Read more. And weep. And then pass it on to inform others of the cruel reality of death by starvation.

This should be a no-brainer. We arrest people who treat animals this way. But the sickening reality is that the starvation of people who’s lives are considered no longer worth living happens way more often than we hear about — with the permission and assistance of the law.

What’s worse, euthanasia advocates honestly suggest that this method of killing is not as brutal as it looks and sounds.

There is a difference between a dying person who can no longer contain nutrition or hydration and a severely brain damaged/disabled person who cannot feed himself. There is a difference between allowing nature to take its course and actively starving a person to death.

Not only does denying patients of these basic human needs ultimately amount to euthanasia, but it can really only add to their suffering and discomfort – not to mention be an even harder sight for loved ones to bear.
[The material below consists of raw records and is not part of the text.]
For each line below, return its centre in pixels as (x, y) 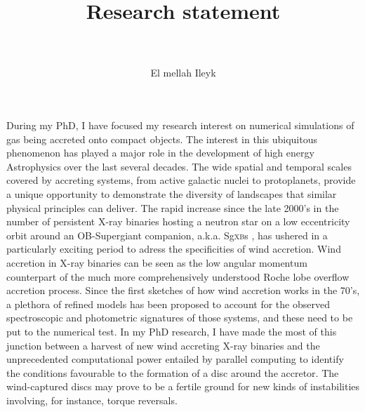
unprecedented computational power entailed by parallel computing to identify (175, 359)
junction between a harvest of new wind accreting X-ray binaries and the (163, 345)
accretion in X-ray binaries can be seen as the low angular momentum (157, 263)
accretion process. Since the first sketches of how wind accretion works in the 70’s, (183, 290)
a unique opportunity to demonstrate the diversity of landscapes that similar (172, 194)
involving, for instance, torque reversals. (92, 400)
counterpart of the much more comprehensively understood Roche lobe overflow (178, 276)
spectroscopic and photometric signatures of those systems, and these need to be (180, 318)

Also, consider this: Martin Pistorious “woke up” from a PVS diagnosis after 12 years. In a new book, Pistorious has revealed that his mind was aware for most of those years. This should give us all pause — especially considering he’s not the first or only person something like this has happened to.

Despite our advanced technology, there’s still so little we know about the human brain. What we do know, however, is that people never become vegetables. They retain their humanity regardless of their state and deserve respect and love and the basic necessities in life, including food and water.